Documentary's Chief Executive Driven but Doesn't Succeed

Stupid Executive Tricks: In the documentary movie "," notes Philippe Brieu of Westwood, "the CEO is shown driving his SUV on a one-lane undivided road with an open book on the steering wheel (apparently turning pages)."

Sure enough, adds Brieu, "the movie ends with a crash--of his company."

Speaking of questionable business strategies: Beatrice Frankel of Upland found a bank that seems to admit it doesn't have much energy (see accompanying).

Now if the ad was talking about a tiered account, that would be different. . . .

Next time just get him a tie: In San Francisco, Examiner columnist P.J. Corkery has been having fun at the expense of Executive Editor Phil Bronstein of the rival Chronicle, who was attacked by a Komodo dragon at the L.A. Zoo the other day. The in-the-cage visit had been a Father's Day present arranged by Bronstein's actress-wife, Sharon Stone.

"Editors of San Francisco newspapers have been shot at, pistol-whipped and lynched," Corkery wrote. "This is the first time an editor of a San Francisco newspaper has been bitten by, yes, a dragon."

Dragon quiz: A reader sent this note to Corkery: "Answer: 'Basic Instinct.' Question: 'So why did the Komodo dragon bite Phil Bronstein?' "

Fish story: The incident got me to thinking about harrowing experiences of L.A. editors with critters. The best I could recall was a 1947 barracuda attack on an L.A. Herald Express city editor inside the Herald building.

It grew out of reporter Aggie Underwood's anger over a last-minute assignment to work Christmas Day.

"One of the mail room guys had brought me this barracuda and I put it in a tank of cold water in the photo lab so it would keep until time to go home," she later recalled.

She had a few drinks with colleagues in the photo lab, who egged her on to extract some revenge. So she grabbed the fish, ran into the newsroom and slapped it across the face of City Editor Lou Young.

"Lou jumped up and ran around behind the desk," she said. "If he had run for the door, I wouldn't have chased him. But he got himself trapped. . . ."
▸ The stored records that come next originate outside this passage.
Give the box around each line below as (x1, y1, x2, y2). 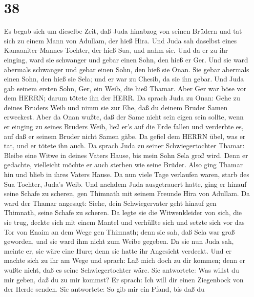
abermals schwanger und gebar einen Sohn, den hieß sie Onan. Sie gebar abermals (4, 64, 249, 74)
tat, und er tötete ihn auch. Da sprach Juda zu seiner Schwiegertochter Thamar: (4, 140, 245, 151)
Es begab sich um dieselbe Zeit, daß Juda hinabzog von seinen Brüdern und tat (4, 26, 242, 36)
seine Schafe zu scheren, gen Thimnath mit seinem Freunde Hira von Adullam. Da (4, 188, 250, 198)
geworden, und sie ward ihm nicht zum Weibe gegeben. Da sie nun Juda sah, (4, 236, 234, 246)
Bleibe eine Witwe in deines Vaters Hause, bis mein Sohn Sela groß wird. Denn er (4, 150, 248, 160)
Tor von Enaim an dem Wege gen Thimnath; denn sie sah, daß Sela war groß (4, 226, 235, 237)
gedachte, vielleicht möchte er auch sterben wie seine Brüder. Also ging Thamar (4, 159, 243, 170)
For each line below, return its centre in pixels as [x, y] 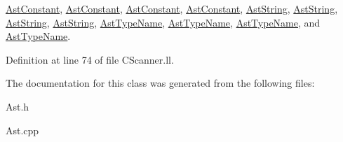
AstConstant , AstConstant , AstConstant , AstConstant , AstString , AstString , [172, 8]
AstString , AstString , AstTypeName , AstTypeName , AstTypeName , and [163, 22]
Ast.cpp [22, 130]
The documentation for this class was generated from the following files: [160, 83]
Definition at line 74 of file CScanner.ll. [90, 59]

She belted him several more times, stopping when--to her horror--she noticed that she was being watched by the paper's managing editor.

Her fate? A few months later, she was promoted to city editor. Young joined the paper's staff of editorial writers, who were less prone to fish attacks.

miscelLAny: Sue Breternitz of Marina del Rey sent along a snapshot of her friend Brian Lustgarten and his wife, Suzanne, celebrating his graduation from a school for physician assistants. She wonders whether the restaurant that prepared the cake had a problem with Lustgarten's name or was commenting on his high marks.